Might need to force-disconnect.
To me it looks like the MQTT broker keeps trying and doesn't let the WiFi-reconnect take a shot at it until 4 hours later.
So maybe having a proper disconnect in the broker would be smart. (Which they did adjustments to in the repo. I'll send a issue now about updating it.
Also, I found some forks to the original library that maybe we should take a peek at.
https://github.com/dx168b/async-mqtt-client/commit/2e85978ba0e801d7bbe33e510ce248f5aa812823
https://github.com/mcspr/async-mqtt-client/commit/c1fcfd1bc29cc0e908607fed110e9bc67de3e5b0
Formatted value: As of: 01:48PM
Rendering timestamp
_PowerOn : 35004
_Update_Part : 562001
_PowerOff : 20001
Formatted value: As of: 01:49PM
Rendering timestamp
_PowerOn : 35004
_Update_Part : 562001
_PowerOff : 20001
And at 1:49 it just went "poof" again. No disconnect or nothing. I think I sat down around that time at my desk, so maybe something got rustled? Unsure.

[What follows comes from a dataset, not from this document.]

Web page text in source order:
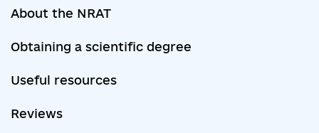
About the NRAT
Obtaining a scientific degree
Useful resources
Reviews

This is all super helpful, much appreciated.
Does everything come back online after WiFi reconnects?
The first fork in particular looks pretty interesting and worth trying.

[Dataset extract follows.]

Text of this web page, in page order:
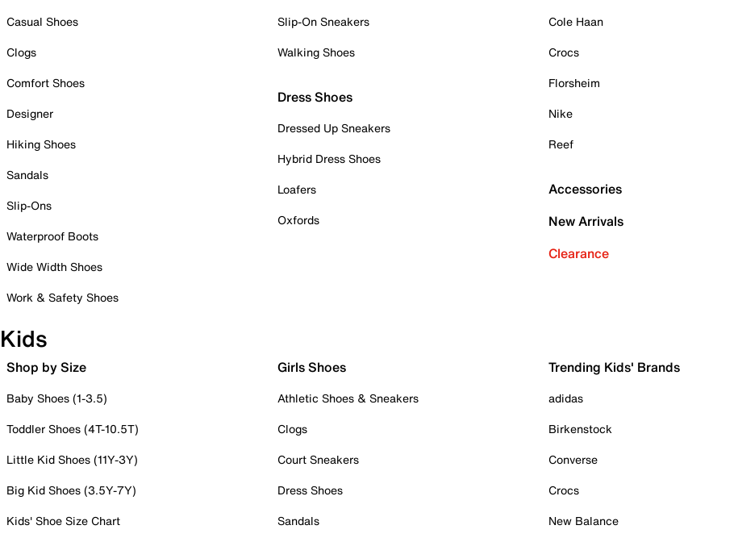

It seems like it, however I didn't try to go into the UI until after it froze again at 1:49
I'll try that tomorrow after it inevitably does it again, lol.
So I've been having issues with another ESP32 I have on my work desk, it too is losing connection. So it appears that this is an issue for my network, rather than the project.

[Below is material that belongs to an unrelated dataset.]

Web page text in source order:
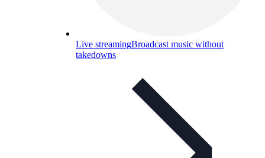
Live streamingBroadcast music without
takedowns

(Even having another WiFi router acting as an AP instead of using my normal Google Wifi Mesh connected didn't help. :/ )
Anyway, I think I forgot to mention this.
I agree with using semvers via the ~
operator, but that only updates based on the Patch Maj.Min.Patch
But this is up to you.
Bummer, that's too bad. Did the wifi reconnect in the loop help at all?
Should've been more clear re: patch versions, just meant to share that tidbit.
Not really? I'd have to test more, to be perfectly honest. But it didn't seem to make a difference on first glance.
please help me i am getting this error starting with Platformio
ImportError: No module named pathlib: File "/Users/brayamruiz/.platformio/penv/lib/python2.7/site-packages/platformio/builder/main.py", line 154: env.SConscript(item, exports="env") File "/Users/brayamruiz/.platformio/packages/tool-scons/script/../engine/SCons/Script/SConscript.py", line 541: return _SConscript(self.fs, *files, **subst_kw) File "/Users/brayamruiz/.platformio/packages/tool-scons/script/../engine/SCons/Script/SConscript.py", line 250: exec file in call_stack[-1].globals File "/Users/brayamruiz/Downloads/epaper_templates-master/scripts/platformio/build_web.py", line 8: from pathlib import Path
Just installed a build of epaper_templates with most deps updated to newest.
Async MQTT Client needed this, as the lib on PlatformIO is outdated by 2 years.
marvinroger/async-mqtt-client#7f1ba48
Full
lib_deps_external
What spurred this, is that I was having a similar MQTT issue like before, and was trying to see if this would solve it. Only time will tell, but maybe this is worth consideration as well?